Let's see how the parameters p, d, q affect our ARIMA model.
- p: Determines the time range to obtain the auto regression (AR)
- q: Determines the time range to obtain moving avereage (MV)
- d: Determines the level of differentiation.

In [None]:

# evaluate an ARIMA model for a given order (p,d,q) with MSE
def evaluate_arima_model(train, test, arima_order):
	# prepare training dataset
	record = [x for x in train]
	# make predictions
	predictions = list()
	for t in range(len(test)):
		model = ARIMA(record, order=arima_order)
		model_fit = model.fit(disp=0)
		yhat = model_fit.forecast()[0]
		predictions.append(yhat)
		record.append(test[t])
	# calculate out of sample error
	error = mean_squared_error(test, predictions)
	aic_score= model_fit.aic
	return error, aic_score


import warnings
warnings.filterwarnings("ignore")


# evaluate combinations of p, d and q values for an ARIMA model
def evaluate_models(train, test, p_values, d_values, q_values):
	train, test = train.astype('float32'), test.astype('float32')
	best_score, best_cfg = float("inf"), None
	for p in p_values:
		for d in d_values:
			for q in q_values:
				order = (p,d,q)
				try:
					mse, aic = evaluate_arima_model(train, test, order)
					if mse < best_score:
						best_score, best_cfg = mse, order
						aic_out = aic
					print('ARIMA  ', order,    'MSE=%.3f   AIC=%.3f' % ( mse, aic))
				except:
					continue
	#print('Best ARIMA:    ', best_cfg,  'MSE=%.3f  AIC=%.3f' % (best_cfg, best_score))


In [None]:

p_values = [0, 5]
d_values = range(0, 2)
q_values = range(4, 8)
warnings.filterwarnings("ignore")
evaluate_models(X_train[86431], y_train[86431], p_values, d_values, q_values)

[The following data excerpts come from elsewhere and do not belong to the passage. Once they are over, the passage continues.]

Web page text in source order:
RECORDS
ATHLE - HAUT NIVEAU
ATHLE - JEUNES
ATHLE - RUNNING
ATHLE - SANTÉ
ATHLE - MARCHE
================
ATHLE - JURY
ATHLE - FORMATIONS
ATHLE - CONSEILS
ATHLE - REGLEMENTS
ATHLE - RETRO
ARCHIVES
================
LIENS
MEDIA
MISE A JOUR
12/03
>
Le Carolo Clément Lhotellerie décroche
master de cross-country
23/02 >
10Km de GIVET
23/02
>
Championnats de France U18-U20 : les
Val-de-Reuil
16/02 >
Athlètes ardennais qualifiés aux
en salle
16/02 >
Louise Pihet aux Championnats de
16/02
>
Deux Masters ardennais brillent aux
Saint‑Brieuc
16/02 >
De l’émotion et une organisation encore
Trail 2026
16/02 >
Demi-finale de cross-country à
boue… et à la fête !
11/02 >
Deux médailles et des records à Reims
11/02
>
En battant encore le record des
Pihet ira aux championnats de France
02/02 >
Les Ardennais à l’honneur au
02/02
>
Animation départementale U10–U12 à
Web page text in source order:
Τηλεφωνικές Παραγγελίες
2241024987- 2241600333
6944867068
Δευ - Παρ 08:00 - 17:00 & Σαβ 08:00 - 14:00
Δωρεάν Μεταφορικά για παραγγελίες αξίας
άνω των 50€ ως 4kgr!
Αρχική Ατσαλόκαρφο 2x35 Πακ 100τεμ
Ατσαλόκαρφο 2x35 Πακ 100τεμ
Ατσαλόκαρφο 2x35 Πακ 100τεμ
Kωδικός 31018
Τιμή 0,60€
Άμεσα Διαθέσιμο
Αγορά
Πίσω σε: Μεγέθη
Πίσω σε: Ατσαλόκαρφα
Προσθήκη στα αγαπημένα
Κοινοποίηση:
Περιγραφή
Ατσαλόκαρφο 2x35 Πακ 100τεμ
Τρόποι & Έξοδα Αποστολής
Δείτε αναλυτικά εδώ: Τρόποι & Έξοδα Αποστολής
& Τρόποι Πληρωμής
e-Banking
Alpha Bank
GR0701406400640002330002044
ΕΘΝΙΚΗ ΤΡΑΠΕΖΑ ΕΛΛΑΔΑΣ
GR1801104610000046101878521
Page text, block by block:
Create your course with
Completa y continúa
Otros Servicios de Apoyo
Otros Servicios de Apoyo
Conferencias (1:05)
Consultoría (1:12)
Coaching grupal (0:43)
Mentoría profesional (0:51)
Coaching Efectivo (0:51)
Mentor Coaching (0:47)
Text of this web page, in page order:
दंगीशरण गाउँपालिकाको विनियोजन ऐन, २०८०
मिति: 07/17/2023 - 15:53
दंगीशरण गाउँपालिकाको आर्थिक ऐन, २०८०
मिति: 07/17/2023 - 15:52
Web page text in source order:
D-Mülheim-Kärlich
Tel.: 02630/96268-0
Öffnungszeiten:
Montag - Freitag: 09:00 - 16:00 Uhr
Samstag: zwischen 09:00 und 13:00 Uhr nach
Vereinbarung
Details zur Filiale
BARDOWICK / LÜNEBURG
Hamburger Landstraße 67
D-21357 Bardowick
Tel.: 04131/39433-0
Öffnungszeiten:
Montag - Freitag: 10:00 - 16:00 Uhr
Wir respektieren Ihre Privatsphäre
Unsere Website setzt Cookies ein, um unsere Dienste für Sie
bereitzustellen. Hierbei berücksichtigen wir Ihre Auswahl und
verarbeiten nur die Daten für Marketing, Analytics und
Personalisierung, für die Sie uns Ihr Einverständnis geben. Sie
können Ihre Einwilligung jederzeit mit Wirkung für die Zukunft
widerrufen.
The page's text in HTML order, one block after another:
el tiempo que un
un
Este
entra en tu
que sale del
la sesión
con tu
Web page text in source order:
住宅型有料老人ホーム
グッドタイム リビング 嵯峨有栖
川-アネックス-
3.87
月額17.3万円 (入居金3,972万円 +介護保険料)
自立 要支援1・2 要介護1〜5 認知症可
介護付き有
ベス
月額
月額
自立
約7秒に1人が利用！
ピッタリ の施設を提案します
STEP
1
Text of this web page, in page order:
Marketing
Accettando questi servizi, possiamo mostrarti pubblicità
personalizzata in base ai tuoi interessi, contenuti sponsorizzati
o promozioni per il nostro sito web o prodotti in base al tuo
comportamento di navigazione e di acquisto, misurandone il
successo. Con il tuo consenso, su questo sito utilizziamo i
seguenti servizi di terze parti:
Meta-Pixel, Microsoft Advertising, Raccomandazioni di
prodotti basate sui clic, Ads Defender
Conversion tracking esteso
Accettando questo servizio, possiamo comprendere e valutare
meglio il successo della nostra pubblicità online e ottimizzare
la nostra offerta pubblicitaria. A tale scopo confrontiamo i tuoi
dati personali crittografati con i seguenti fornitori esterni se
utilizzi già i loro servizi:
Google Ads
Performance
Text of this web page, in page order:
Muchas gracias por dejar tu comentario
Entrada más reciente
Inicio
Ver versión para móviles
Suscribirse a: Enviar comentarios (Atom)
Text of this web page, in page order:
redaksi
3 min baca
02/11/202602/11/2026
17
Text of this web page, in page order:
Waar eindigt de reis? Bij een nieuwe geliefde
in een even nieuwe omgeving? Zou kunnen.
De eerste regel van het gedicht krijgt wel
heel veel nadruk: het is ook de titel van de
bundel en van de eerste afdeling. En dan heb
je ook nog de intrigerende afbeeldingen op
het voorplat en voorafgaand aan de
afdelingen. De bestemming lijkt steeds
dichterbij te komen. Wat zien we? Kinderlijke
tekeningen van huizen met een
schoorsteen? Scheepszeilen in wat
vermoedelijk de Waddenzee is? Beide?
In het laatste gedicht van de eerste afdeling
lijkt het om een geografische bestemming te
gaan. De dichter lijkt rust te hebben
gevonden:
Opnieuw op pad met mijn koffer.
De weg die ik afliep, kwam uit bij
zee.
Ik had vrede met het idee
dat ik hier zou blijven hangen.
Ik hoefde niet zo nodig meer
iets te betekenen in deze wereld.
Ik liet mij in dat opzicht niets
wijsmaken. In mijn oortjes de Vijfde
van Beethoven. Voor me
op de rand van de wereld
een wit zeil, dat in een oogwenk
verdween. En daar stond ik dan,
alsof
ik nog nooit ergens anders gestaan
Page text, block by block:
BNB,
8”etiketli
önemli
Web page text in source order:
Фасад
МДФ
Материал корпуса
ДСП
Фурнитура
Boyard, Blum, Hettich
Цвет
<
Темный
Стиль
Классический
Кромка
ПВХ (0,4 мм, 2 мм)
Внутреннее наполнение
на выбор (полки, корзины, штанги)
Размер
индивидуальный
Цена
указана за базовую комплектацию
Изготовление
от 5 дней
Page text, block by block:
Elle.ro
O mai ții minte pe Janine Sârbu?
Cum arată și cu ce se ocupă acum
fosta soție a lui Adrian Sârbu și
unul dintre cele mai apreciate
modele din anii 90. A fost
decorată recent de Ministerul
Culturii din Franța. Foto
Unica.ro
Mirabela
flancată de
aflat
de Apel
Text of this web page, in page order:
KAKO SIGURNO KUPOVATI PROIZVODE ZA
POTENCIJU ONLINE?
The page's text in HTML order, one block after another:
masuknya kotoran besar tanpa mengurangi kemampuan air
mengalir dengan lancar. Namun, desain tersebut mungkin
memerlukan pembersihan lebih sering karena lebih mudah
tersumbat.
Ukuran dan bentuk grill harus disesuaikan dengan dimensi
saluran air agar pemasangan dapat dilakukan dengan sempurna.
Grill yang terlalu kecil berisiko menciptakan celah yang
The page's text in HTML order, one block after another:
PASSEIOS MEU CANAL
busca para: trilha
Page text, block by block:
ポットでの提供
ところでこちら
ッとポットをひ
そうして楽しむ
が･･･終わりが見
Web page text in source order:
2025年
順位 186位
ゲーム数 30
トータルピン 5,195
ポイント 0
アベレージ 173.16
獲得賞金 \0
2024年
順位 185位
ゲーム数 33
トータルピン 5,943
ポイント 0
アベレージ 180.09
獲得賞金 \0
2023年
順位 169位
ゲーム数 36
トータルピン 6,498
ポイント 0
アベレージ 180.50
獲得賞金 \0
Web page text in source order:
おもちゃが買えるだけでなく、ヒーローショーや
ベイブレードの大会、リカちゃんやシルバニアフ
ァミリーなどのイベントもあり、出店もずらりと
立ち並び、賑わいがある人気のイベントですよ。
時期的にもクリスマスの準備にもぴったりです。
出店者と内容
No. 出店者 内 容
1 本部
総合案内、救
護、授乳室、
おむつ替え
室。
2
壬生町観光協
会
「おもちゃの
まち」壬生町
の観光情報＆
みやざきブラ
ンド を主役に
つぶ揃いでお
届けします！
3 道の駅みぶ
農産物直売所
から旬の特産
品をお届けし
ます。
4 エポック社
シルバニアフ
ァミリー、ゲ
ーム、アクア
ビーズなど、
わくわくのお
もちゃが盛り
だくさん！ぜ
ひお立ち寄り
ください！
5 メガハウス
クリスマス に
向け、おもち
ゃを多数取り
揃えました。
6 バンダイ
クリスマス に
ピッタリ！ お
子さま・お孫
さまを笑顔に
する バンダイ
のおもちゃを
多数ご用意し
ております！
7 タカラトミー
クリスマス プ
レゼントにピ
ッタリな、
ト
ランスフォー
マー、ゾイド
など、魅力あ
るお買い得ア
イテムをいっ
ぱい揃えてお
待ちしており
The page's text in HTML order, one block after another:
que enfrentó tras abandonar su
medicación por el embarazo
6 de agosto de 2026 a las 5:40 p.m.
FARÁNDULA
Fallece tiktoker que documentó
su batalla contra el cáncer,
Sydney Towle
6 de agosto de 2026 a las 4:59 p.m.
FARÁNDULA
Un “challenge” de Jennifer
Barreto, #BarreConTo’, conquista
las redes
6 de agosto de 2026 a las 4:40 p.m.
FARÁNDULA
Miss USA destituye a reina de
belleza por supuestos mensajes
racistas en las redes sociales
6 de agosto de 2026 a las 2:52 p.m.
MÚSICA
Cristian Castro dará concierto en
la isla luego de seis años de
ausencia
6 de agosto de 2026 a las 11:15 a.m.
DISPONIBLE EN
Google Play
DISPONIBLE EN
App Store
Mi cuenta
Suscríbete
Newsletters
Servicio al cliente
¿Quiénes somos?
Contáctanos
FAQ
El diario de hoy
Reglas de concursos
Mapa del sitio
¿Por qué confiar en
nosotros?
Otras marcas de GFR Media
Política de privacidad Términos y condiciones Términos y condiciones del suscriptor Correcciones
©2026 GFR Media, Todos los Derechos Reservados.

- So in general,  MSE is smaller at p=0, d=0 and d around 5 to 7.
- In deed, the best combination was when p=0,d = 0 and q = 5.

In [None]:
p_values = [0, 1]
d_values = [0,1]
q_values = [5,7]
warnings.filterwarnings("ignore")
evaluate_models(X_train[86431], y_train[86431], p_values, d_values, q_values)

So the best combination was actually 1, 0 ,5.

Let's visualize and compare to the previous result.


In [None]:
train, test = X_train[86431], y_train[86431]
record = [x for x in train]
predictions = list()
# walk-forward validation
for t in range(len(test)):
	# fit model
	model = ARIMA(record, order=(1,0,5))
	model_fit = model.fit(disp=False)
	# forecast one step
	yhat = model_fit.forecast()[0]
	# store the result
	predictions.append(yhat)
	record.append(test[t])
 
# evaluate forecasts
rmse = sqrt(mean_squared_error(test, predictions))
print('RMSE: %.3f' % rmse)
# plot forecasts against actual outcomes
fig = plt.subplots(figsize=(10,7))
plt.plot(test)
plt.plot(predictions, color='red')
plt.plot(predictions, color='red')
plt.legend(['test', 'prediction'])
plt.title('ARIMA with Walk-foward validation 2')
plt.show()

- So compared to the previous model, the model is not cpaturing the large spikes, but did not cause any huge error either, which is why this model had the lowest MSE.